Presented By O'Reilly and Cloudera
Make Data Work
March 13–14, 2017: Training
March 14–16, 2017: Tutorials & Conference
San Jose, CA

Semantic natural language understanding at scale using Spark, machine-learned annotators, and deep-learned ontologies

David Talby (Atigeo), Claudiu Branzan (G2 Web Services)
1:50pm2:30pm Wednesday, March 15, 2017
Data science & advanced analytics
Location: 230 C Level: Intermediate
Secondary topics:  Deep learning, Healthcare, Text
Average rating: ****.
(4.14, 7 ratings)

Who is this presentation for?

  • Data scientists, machine-learning engineers, NLP engineers, and software architects

Prerequisite knowledge

  • A basic understanding of and experience with Spark and machine learning

What you'll learn

  • Understand three key skills needed for natural language understanding: building an annotations pipeline, training and using machine-learned annotators, and applying deep learning to learn new ontologies and the relationships between concepts

Description

A text-mining system must go way beyond indexing and search to appear truly intelligent. First, it should understand language beyond keyword matching. (For example, distinguishing between “Jane has the flu,” “Jane may have the flu,” “Jane is concerned about the flu," “Jane’s sister has the flu, but she doesn’t,” or “Jane had the flu when she was 9” is of critical importance.) This is a natural language processing problem. Second, it should “read between the lines” and make likely inferences even if they’re not explicitly written. (For example, if Jane has had a fever, a headache, fatigue, and a runny nose for three days, not as part of an ongoing condition, then she likely has the flu.) This is a semisupervised machine-learning problem. Third, it should automatically learn the right contextual inferences to make. (For example, learning on its own that fatigue is sometimes a flu symptom—only because it appears in many diagnosed patients—without a human ever explicitly stating that rule.) This is an association-mining problem, which can be tackled via deep learning or via more guided machine-learning techniques.

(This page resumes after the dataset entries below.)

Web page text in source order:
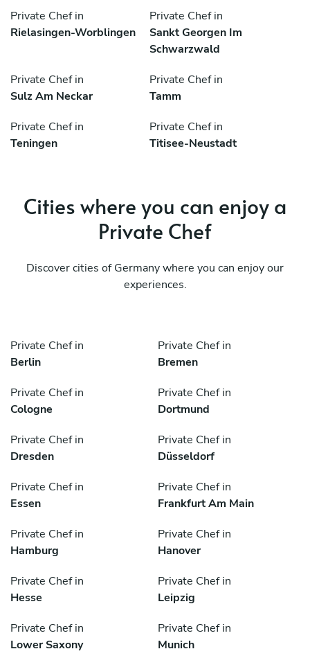
Private Chef in
Rielasingen-Worblingen
Private Chef in
Sankt Georgen Im
Schwarzwald
Private Chef in
Sulz Am Neckar
Private Chef in
Tamm
Private Chef in
Teningen
Private Chef in
Titisee-Neustadt
Cities where you can enjoy a
Private Chef
Discover cities of Germany where you can enjoy our
experiences.
Private Chef in
Berlin
Private Chef in
Bremen
Private Chef in
Cologne
Private Chef in
Dortmund
Private Chef in
Dresden
Private Chef in
Düsseldorf
Private Chef in
Essen
Private Chef in
Frankfurt Am Main
Private Chef in
Hamburg
Private Chef in
Hanover
Private Chef in
Hesse
Private Chef in
Leipzig
Private Chef in
Lower Saxony
Private Chef in
Munich

David Talby and Claudiu Branzan lead a live demo of an end-to-end system that makes nontrivial clinical inferences from free-text patient records and provides real-time inferencing at scale. The architecture is built out of open source big data components: Kafka and Spark Streaming for real-time data ingestion and processing, Spark for modeling, and Elasticsearch for enabling low-latency access to results. The data science components include spaCy, a pipeline with custom annotators, machine-learning models for implicit inferences, and dynamic ontologies for representing and learning new relationships between concepts. Source code will be made available after the talk to enable you to hack away on your own.

Photo of David Talby

David Talby

Atigeo

David Talby is Atigeo’s chief technology officer, working to evolve its big data analytics platform to solve real-world problems in healthcare, energy, and cybersecurity. David has extensive experience in building and operating web-scale data science and business platforms, as well as building world-class, Agile, distributed teams. Previously, he was with Microsoft’s Bing group, where he led business operations for Bing Shopping in the US and Europe. Earlier, he worked at Amazon both in Seattle and the UK, where he built and ran distributed teams that helped scale Amazon’s financial systems. David holds a PhD in computer science and master’s degrees in both computer science and business administration.

Photo of Claudiu Branzan

Claudiu Branzan

G2 Web Services

Claudiu Branzan is the director of data science at G2 Web Services where he designs and implements data science solutions to mitigate merchant risk, leveraging his 10+ years of machine-learning and distributed-systems experience. Previously, Claudiu worked for Atigeo Inc, building big data and data science-driven products for various customers.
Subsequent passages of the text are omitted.